Daniel Aquino

Personal information
- Full name: Daniel Toribio Aquino Antúnez
- Date of birth: 9 June 1965 (age 61)
- Place of birth: Chajarí, Argentina
- Height: 1.75 m (5 ft 9 in)
- Position: Striker

Senior career*
- Years: Team / Apps / (Gls)
- 1985–1989: Banfield / 34 / (9)
- 1989–1991: Murcia / 84 / (31)
- 1991–1992: Albacete / 21 / (3)
- 1992–1993: Mérida / 38 / (19)
- 1993–1995: Betis / 63 / (33)
- 1995–1996: Rayo Vallecano / 40 / (14)
- 1996–1997: Albacete / 47 / (18)
- 1998–2000: Murcia / 31 / (12)
- 2000–2001: Lorca Deportiva / 27 / (8)
- 2001–2002: Relesa Las Palas
- Total:  / 385 / (147)

= Daniel Aquino =

Argentine footballer (born 1965)

Daniel Toribio Aquino Antúnez (born 9 June 1965), nicknamed El Toro (bull), is an Argentine former footballer who played as a striker.

He spent the bulk of his professional career in Spain, appearing in 203 Segunda División matches over seven seasons (94 goals) in representation of four teams. His son Daniel was already born there, and played for Spain at youth level.

==Club career==
Aquino was born in Chajarí, Entre Ríos Province. After starting his career at Club Atlético Banfield he moved to Spain in 1989, joining Real Murcia CF of Segunda División and scoring 15 goals in 33 appearances in his first season.

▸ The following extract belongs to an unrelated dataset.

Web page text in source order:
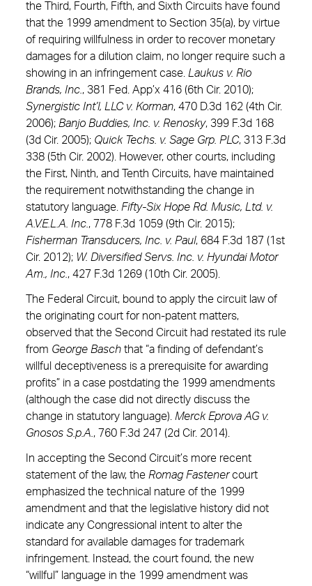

In the 1991 winter transfer window he signed for another team in the country, Albacete Balompié, being relatively used as the Castilla–La Mancha side retained their recently acquired La Liga status (18 starts).

From 1992 to 1994, Aquino achieved two consecutive Pichichi Trophy awards in the second tier, one of them – with Real Betis – ending in promotion. After a solid top-flight campaign at Rayo Vallecano and a further one and a half at Albacete in division two, he finished his career in 2002 at the age of 37, with stints in the Segunda División B including former club Murcia, where his son Daniel was born in 1990, eventually also becoming a professional footballer.

From 2008 to 2010, Aquino coached Murcia's juniors.